Data Feed Definition
While the working prototypes provide a set of functional requirements for our Dimensional Model, the Dimensional Model helps define the specifications for the format of the source data feeds.
Based on the number of measures, dimensions, and the frequency of the data, we create a set of data feed definition files which clearly enumerate all data required for the system to operate on a field by field basis. This document is often used by the client's internal IT department as the basis for developing their source data feeds.
Data Extracts
Data Extracts are the execution of the Data Feed definitions against source systems. This step is most often performed by the client’s internal IT department as it requires a deep understanding of the source system data and structures.

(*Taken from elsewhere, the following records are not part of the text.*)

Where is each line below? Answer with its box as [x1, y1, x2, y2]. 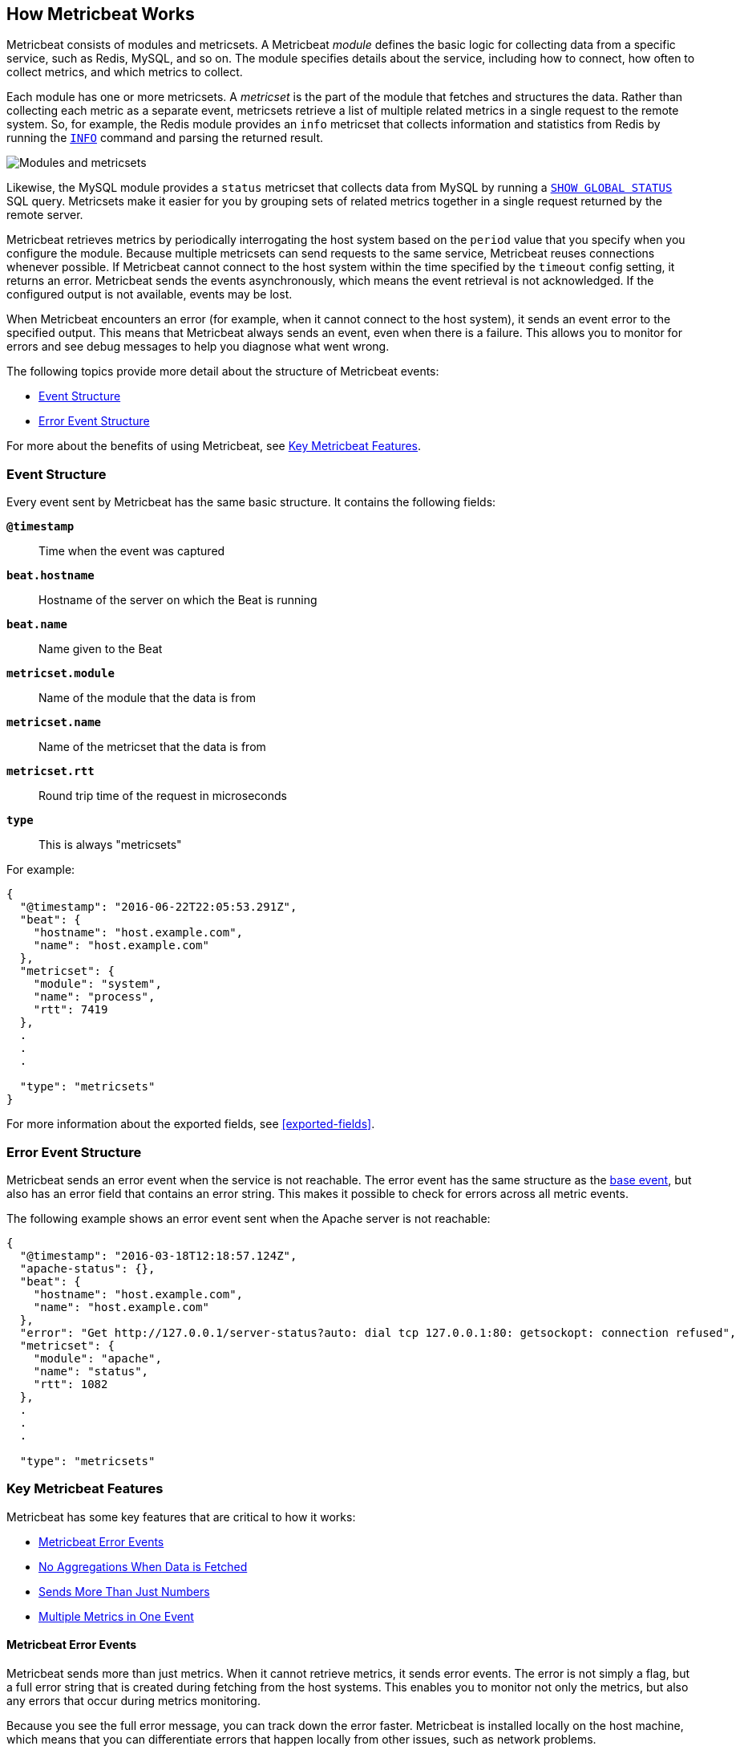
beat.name [6, 618, 67, 631]
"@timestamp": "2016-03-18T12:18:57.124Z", [19, 1249, 297, 1262]
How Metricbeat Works [6, 4, 195, 24]
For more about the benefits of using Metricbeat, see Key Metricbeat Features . [6, 439, 422, 453]
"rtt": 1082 [33, 1377, 108, 1391]
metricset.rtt [6, 765, 95, 778]
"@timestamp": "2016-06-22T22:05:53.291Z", [19, 900, 297, 914]
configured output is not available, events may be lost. [6, 287, 293, 302]
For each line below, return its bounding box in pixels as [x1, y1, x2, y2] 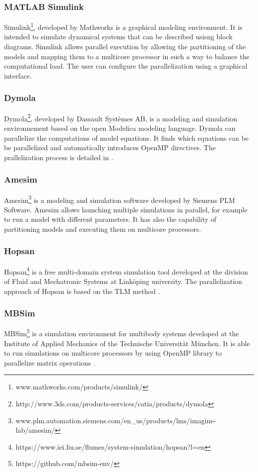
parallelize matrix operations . [4, 357, 95, 368]
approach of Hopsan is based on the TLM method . [4, 285, 160, 296]
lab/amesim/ [15, 425, 55, 435]
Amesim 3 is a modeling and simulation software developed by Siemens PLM [4, 193, 235, 205]
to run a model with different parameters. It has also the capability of [4, 214, 216, 224]
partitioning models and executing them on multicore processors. [4, 223, 201, 234]
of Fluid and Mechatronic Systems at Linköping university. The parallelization [4, 276, 242, 286]
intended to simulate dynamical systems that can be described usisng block [4, 31, 233, 42]
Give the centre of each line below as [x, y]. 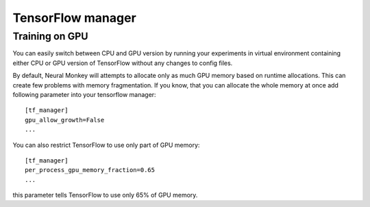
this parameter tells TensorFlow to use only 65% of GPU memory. [105, 195]
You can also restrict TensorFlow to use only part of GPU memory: [106, 145]
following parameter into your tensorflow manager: [85, 94]
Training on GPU [50, 36]
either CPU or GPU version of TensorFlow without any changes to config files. [123, 63]
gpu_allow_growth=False [65, 120]
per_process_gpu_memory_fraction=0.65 [90, 170]

The client uses the data feed definition as guide in building their source data extracts, and tests the accuracy of their extracts against the data feed definition..
ETL & Staging.
Once data extracts have been provided (either in
sample form or live) we then build the "Extraction - Transformation - Load"
routines that take the data extracts and transform them into our dimensional
model.
The dimensional model itself is a relational database and used as
a staging area for batch updates prior to us moving the data into an OLAP
engine.
This ETL step is where all the critical logic takes place to make sure all of the source systems data forms the necessary relationships between each other. This is also the place where
we validate the accuracy of the data and perform the needed logic to handle such things as slowly changing dimensions and exception rules.
OLAP Solution
OLAP stands for "On-Line Analytical Processing" and is a specialized database primarily used to pre-calculate the aggregates/sums/groupings of the intersection of each dimension and measure in the dimensional model.
Often times this database is referred to as a "cube" as the data is no longer in a 2 dimensional row/column format.
OLAP solutions are often necessary when having to analyze large sets of data in aggregate form. These data cubes are usually necessary to build the high performing foundation for dashboards to calculate, render, and provide on demand interactivity at high speed.